ATI RN
ATI Nutrition Proctored Exam 2023
1. The purpose of the health history is to identify health-related considerations and medications that may cause nutritional risk. Many medications, such as prednisone, have drug-nutrient interactions that can influence nutrient needs.
- A. Both statements are true
- B. Both statements are false
- C. The first statement is true; the second is false
- D. The first statement is false; the second is true
Correct answer: A
Rationale: Both statements are true. The health history aims to uncover health-related factors that could pose nutritional risks, including medications like prednisone that may have interactions affecting nutrient requirements. Choice B is incorrect as both statements are accurate, emphasizing the significance of health history in assessing nutritional concerns.
2. What is the primary function of a written nursing care plan?

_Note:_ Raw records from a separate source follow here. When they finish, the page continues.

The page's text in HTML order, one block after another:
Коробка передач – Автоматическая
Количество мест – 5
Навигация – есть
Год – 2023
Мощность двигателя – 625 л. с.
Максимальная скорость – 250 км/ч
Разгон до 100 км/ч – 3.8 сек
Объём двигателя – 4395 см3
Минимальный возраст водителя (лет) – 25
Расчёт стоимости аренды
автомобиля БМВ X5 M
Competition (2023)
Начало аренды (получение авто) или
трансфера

- A. Evaluates whether nursing care goals have been achieved
- B. Ensures the provision of quality nursing care
- C. Assists in selecting the appropriate nursing interventions
- D. Facilitates the creation of a nursing diagnosis
Correct answer: D
Rationale: A written nursing care plan fundamentally serves to facilitate the development of a nursing diagnosis. This procedure involves analyzing patient data and identifying health problems that nurses can address independently. This analysis then aids in determining the most appropriate nursing interventions for the identified health issues. Although evaluating the achievement of nursing care goals is an important aspect, it is not the primary function of a nursing care plan. Similarly, while delivering quality nursing care is crucial, it is a broader concept that includes many other facets beyond just the initial nursing diagnosis and interventions.

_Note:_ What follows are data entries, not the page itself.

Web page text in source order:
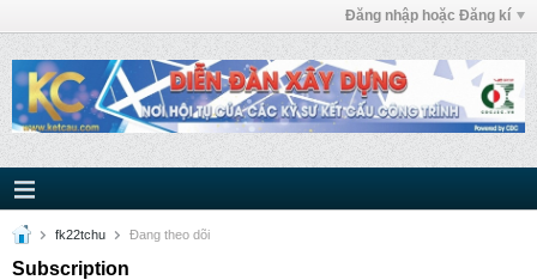
Đăng nhập hoặc Đăng kí
fk22tchu Ðang theo dõi
Subscription
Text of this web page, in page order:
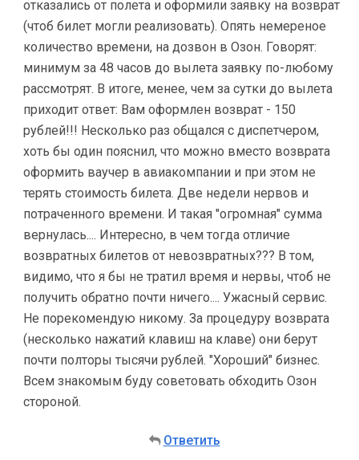
отказались от полета и оформили заявку на возврат
(чтоб билет могли реализовать). Опять немереное
количество времени, на дозвон в Озон. Говорят:
минимум за 48 часов до вылета заявку по-любому
рассмотрят. В итоге, менее, чем за сутки до вылета
приходит ответ: Вам оформлен возврат - 150
рублей!!! Несколько раз общался с диспетчером,
хоть бы один пояснил, что можно вместо возврата
оформить ваучер в авиакомпании и при этом не
терять стоимость билета. Две недели нервов и
потраченного времени. И такая "огромная" сумма
вернулась.... Интересно, в чем тогда отличие
возвратных билетов от невозвратных??? В том,
видимо, что я бы не тратил время и нервы, чтоб не
получить обратно почти ничего.... Ужасный сервис.
Не порекомендую никому. За процедуру возврата
(несколько нажатий клавиш на клаве) они берут
почти полторы тысячи рублей. "Хороший" бизнес.
Всем знакомым буду советовать обходить Озон
стороной.
Ответить

3. The psychosocial task of a 55 year old adult client is:
- A. Industry vs. Inferiority
- B. Intimacy vs. Isolation
- C. Integrity vs. Despair
- D. Generativity vs. Stagnation
Correct answer: B
Rationale: Nursing interventions should be grounded in a deep understanding of the physiological processes involved, ensuring that care provided is both effective and efficient.
4. Patients with kidney stones should increase their intake of:
- A. fluids
- B. vitamin C
- C. oxalates
- D. protein
Correct answer: A
Rationale: Patients with kidney stones should increase their intake of fluids. Increasing fluid intake helps to dilute the urine and reduce the risk of kidney stones forming by flushing out minerals that can crystallize. This promotes the passage of small stones and helps prevent the formation of new ones. Vitamin C and protein intake should be moderated as excessive consumption may lead to the formation of certain types of kidney stones. Oxalates should be limited in the diet as they can contribute to the formation of calcium oxalate stones, a common type of kidney stone.

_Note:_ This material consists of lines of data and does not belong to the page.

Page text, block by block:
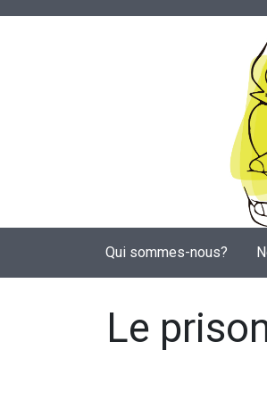
Qui sommes-nous?
Le
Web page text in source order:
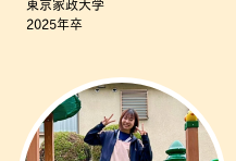
2025年卒
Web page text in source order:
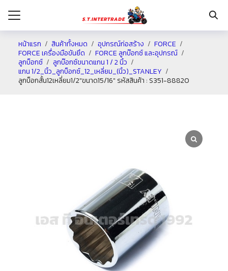
หน้าแรก สินค้าทั้งหมด อุปกรณ์ก่อสร้าง
FORCE
FORCE เครื่องมือขันยึด
FORCE ลูกบ๊อกซ์ และอุปกรณ์
ลูกบ็อกซ์
ลูกบ๊อกซ์ขนาดแกน 1 / 2 นิ้ว
แกน 1/2_นิ้ว_ลูกบ็อกซ์_12_เหลี่ยม_(นิ้ว)_STANLEY
ลูกบ็อกสั้น12เหลี่ยม1/2″ขนาด15/16″ รหัสสินค้า : S351-88820
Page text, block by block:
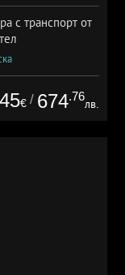
с транспорт от
€ / 674.76
лв.

5. When conducting assessments for malnutrition, which risk factors should the nurse consider? (SATA)
- A. Dental problems
- B. Depression
- C. Ability to read and write
- D. All of the above
Correct answer: D
Rationale: When assessing for malnutrition, nurses should consider multiple risk factors. Dental problems and depression can impact a person's ability to eat and maintain proper nutrition. The ability to read and write may not directly relate to malnutrition risk. The correct answer is 'All of the above' because dental problems and depression are indeed risk factors, along with other factors like the inability to prepare meals and the loss of a spouse.